En parallèle, on suit la vie de Cee depuis que Franck s'est enrôlé. La jeune fille qui ne pouvait compter que sur son frère est tombée d'illusions en déconvenues. Elle est en bien mauvaise posture quand Franck la retrouve, mais elle a appris à s'occuper d'elle. Si son frère lui sauve la vie, elle n'a désormais plus besoin de l'intense et constante protection dont il l'entourait. Cabossés par l'existence, le frère et la soeur s'aiment toujours autant, mais leurs peines respectives les ont fait grandir et s'ouvrir au monde. Pour Franck et pour Cee, il est désormais temps de trouver leur foyer et d'apaiser leurs peurs et leurs douleurs. Une vie de souffrance leur a appris à être libres et à vivre pour et par eux-mêmes et leur a permis de comprendre que chacun est sa propre maison, que chaque coeur libre est une demeure solide.

Toni Morrison s'attaque à un autre pan de l'histoire des Noirs américains. Après l'esclavage, elle aborde la ségrégation et pointe les cruelles injustices de ce peuple déraciné, sans cesse empêché de s'intégrer. « Une armée où les noirs ont été intégrés, c'est le malheur intégré. Vous allez tous au combat, vous rentrez, on vous traite comme des chiens. Enfin, presque. Les chiens, on les traite mieux. » (p. 25) Home est plus court que Beloved ou Love, il est aussi moins dense et plus digeste. Entre la narration au style indirect et les chapitres en italique où Franck se livre, voire se confesse, le lecteur découvre toute l'horreur d'une enfance mal aimée et le drame d'une Amérique qui ne reconnaît pas ses héros et qui tremble devant une menace rouge fantasmée.

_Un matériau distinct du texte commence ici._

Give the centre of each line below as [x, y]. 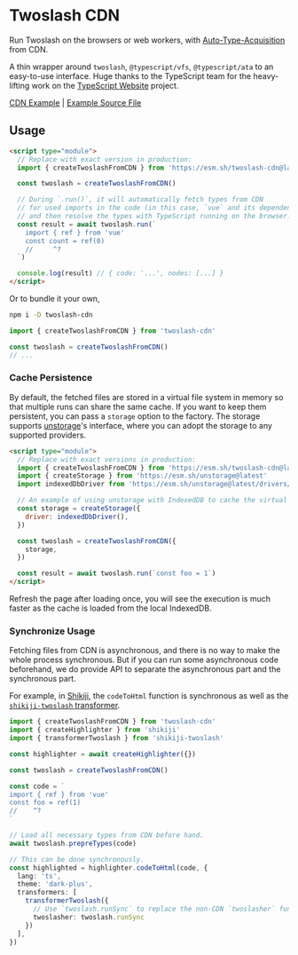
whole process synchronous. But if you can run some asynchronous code [144, 660]
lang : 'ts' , [39, 876]
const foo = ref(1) [45, 803]
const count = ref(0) [65, 241]
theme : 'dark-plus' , [55, 884]
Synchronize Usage [52, 631]
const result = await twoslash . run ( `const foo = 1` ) [117, 573]
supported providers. [48, 435]
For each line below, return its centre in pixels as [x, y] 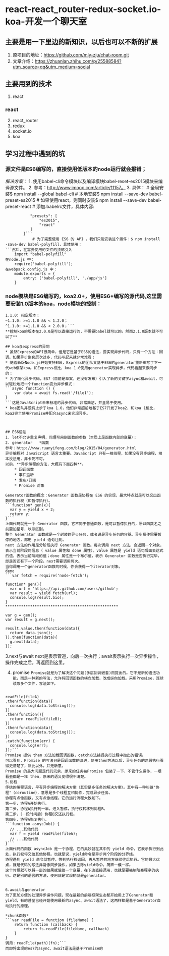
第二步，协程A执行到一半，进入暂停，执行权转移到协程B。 [56, 809]
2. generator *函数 [27, 443]
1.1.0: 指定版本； [23, 316]
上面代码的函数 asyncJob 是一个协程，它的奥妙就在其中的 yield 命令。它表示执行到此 [84, 849]
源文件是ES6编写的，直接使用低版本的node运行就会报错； [76, 169]
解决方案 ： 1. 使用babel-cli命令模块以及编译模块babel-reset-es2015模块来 [82, 181]
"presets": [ [44, 216]
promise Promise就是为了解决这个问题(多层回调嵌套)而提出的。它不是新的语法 [84, 672]
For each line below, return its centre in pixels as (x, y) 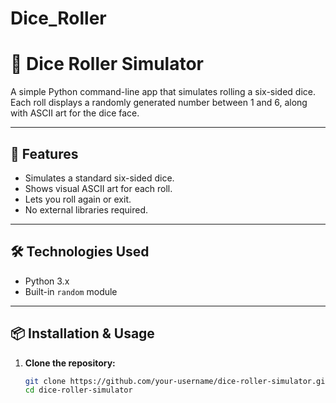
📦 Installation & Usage (82, 333)
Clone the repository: (70, 363)
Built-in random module (71, 291)
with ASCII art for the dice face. (75, 113)
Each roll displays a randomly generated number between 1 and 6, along (159, 103)
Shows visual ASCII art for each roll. (98, 188)
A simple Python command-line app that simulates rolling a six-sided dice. (163, 92)
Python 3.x (47, 281)
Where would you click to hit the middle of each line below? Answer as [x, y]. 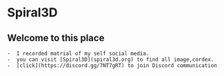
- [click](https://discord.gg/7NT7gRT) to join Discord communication [112, 66]
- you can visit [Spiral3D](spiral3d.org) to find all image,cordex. [111, 60]
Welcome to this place [56, 38]
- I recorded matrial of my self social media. [78, 53]
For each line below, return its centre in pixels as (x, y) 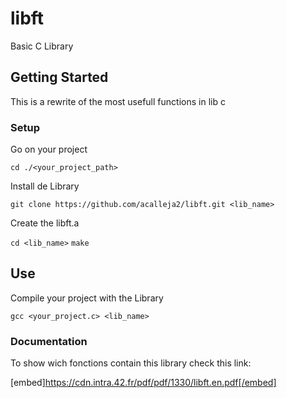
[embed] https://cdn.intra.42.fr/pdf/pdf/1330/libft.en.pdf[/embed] (143, 383)
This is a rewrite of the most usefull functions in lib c (118, 101)
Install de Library (45, 186)
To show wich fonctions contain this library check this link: (131, 363)
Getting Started (59, 77)
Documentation (49, 341)
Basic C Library (42, 46)
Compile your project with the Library (87, 298)
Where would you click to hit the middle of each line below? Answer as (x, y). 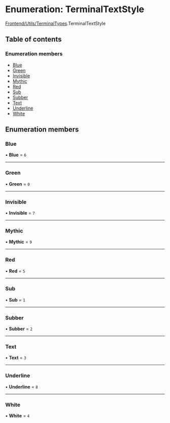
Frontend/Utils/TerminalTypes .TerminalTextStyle (56, 23)
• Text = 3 (16, 358)
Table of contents (33, 39)
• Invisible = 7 (20, 213)
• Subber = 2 (19, 329)
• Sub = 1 (15, 300)
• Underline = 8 (22, 386)
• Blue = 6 (16, 155)

J'ai été bouleversée par les passages où Franck parle des femmes, faisant d'elles des anges salvateurs même si elles ne sont que des cocottes ou des emmerdeuses. Pour cet homme meurtri qui flirte avec la folie, la douceur féminine est plus qu'un baume, elle est un chant d'espoir et la promesse d'un lendemain plus serein. « Elle avait quelque chose qui m'a stupéfait, qui m'a donné envie d'être assez bien pour elle » (p. 76) Et d'autres passages m'ont noué la gorge, quand Franck évoque l'enfant qu'il était et l'amour surprotecteur qu'il éprouvait pour sa soeur, les deux gamins ayant grandi en se soutenant l'un l'autre. « Sans mes deux amis, j'aurais étouffé vers l'âge de douze ans. C'étaient eux, en plus de ma petite-soeur, qui maintenaient à l'arrière-plan l'indifférence des parents et la haine des grands-parents. » (p. 89)

C'est un sans faute pour Home qui m'a émue au-delà des mots.